1905_SPX Data Preprocessing¶

Nothing should change here. The only thing that has changed is how we process the files. The contents of the output should not change.

To confirm this was the case, I saved copies of my previously concatenated and preprocessed data files. After running through the steps below, I did a SHA-256 checksum test on both sets of files.
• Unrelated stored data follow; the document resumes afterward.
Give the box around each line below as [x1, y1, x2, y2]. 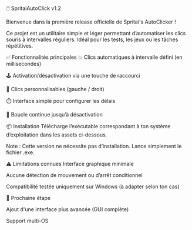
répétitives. [6, 42, 33, 49]
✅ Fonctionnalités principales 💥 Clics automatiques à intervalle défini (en [6, 54, 183, 61]
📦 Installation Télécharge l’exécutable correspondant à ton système [6, 123, 171, 129]
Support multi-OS [6, 217, 49, 224]
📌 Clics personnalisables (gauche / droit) [6, 86, 105, 92]
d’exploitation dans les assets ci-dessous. [6, 131, 107, 138]
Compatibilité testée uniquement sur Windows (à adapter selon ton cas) [6, 183, 180, 190]
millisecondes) [6, 61, 42, 67]
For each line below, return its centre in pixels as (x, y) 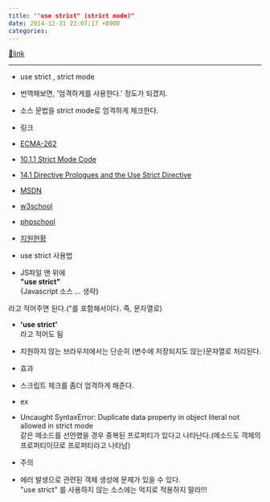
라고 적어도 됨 (41, 334)
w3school (36, 206)
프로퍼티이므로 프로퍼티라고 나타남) (75, 446)
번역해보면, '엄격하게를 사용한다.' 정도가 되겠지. (94, 93)
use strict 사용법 (46, 255)
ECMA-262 (38, 144)
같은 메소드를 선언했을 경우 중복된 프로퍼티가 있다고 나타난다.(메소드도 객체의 (140, 435)
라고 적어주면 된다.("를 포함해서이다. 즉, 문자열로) (86, 309)
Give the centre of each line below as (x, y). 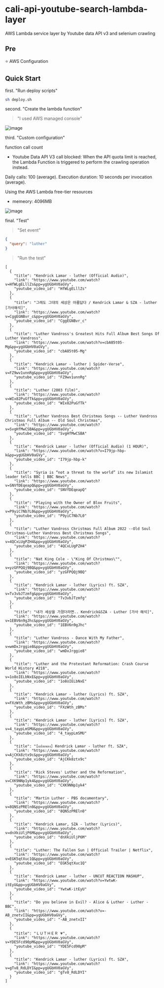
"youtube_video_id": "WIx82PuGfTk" (50, 403)
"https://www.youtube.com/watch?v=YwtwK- (75, 881)
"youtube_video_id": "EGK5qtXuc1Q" (50, 863)
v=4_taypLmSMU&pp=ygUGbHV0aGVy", (39, 729)
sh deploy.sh (18, 99)
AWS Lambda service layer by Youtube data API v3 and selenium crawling (80, 33)
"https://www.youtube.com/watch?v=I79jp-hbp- (79, 451)
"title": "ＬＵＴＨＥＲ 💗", (41, 934)
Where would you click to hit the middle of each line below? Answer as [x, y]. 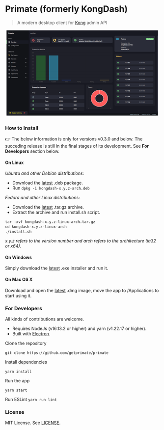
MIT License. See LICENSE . [33, 423]
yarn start [16, 390]
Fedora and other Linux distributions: [42, 198]
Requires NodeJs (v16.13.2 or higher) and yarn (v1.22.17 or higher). [79, 328]
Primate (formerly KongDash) [67, 9]
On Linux [14, 162]
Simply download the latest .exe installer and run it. [57, 268]
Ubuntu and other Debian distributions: [45, 173]

They were identical, so moving the steps to functions (and tweaking the functions) doesn't appear to have modified the output.
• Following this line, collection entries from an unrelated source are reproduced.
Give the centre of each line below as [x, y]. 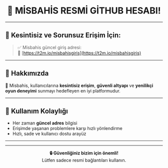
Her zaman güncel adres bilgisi [45, 123]
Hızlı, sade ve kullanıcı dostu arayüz [49, 134]
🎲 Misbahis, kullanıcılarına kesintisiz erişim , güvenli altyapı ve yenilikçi [79, 85]
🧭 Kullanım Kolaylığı [37, 111]
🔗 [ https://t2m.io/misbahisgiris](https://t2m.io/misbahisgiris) [79, 53]
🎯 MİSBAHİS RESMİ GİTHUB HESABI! [84, 11]
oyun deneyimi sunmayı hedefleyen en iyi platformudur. [63, 90]
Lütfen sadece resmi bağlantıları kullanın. [84, 160]
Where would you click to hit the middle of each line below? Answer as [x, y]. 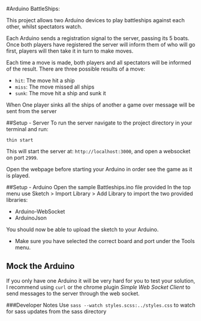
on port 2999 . [22, 158]
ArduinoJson [31, 218]
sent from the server [31, 111]
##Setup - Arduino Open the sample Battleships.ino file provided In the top [98, 187]
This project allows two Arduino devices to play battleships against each [95, 20]
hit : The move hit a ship [45, 81]
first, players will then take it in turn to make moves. [70, 51]
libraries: [17, 200]
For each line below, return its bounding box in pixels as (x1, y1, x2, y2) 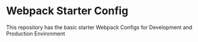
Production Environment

(An aside on configuring Jupyter)¶

The first time I attempted to run the import cboe call below, I received a ModuleNotFoundError. I've tried to modify the JUPYTER_PATH in my config file; however, that doesn't seem to work.

# Import modules
import os
import pandas as pd
import cboe

# =============================================================================
# Set-up
# =============================================================================

# Location of the raw csv files
csv_dir = r'/Users/alexstephens/data/cboe/csv/1905_SPX'

# Echo the number of files / lines to concatenate
csv_list = cboe.get_cboe_csv_file_list(path=csv_dir)
csv_count = cboe.count_cboe_csv_file_lines(file_list=csv_list)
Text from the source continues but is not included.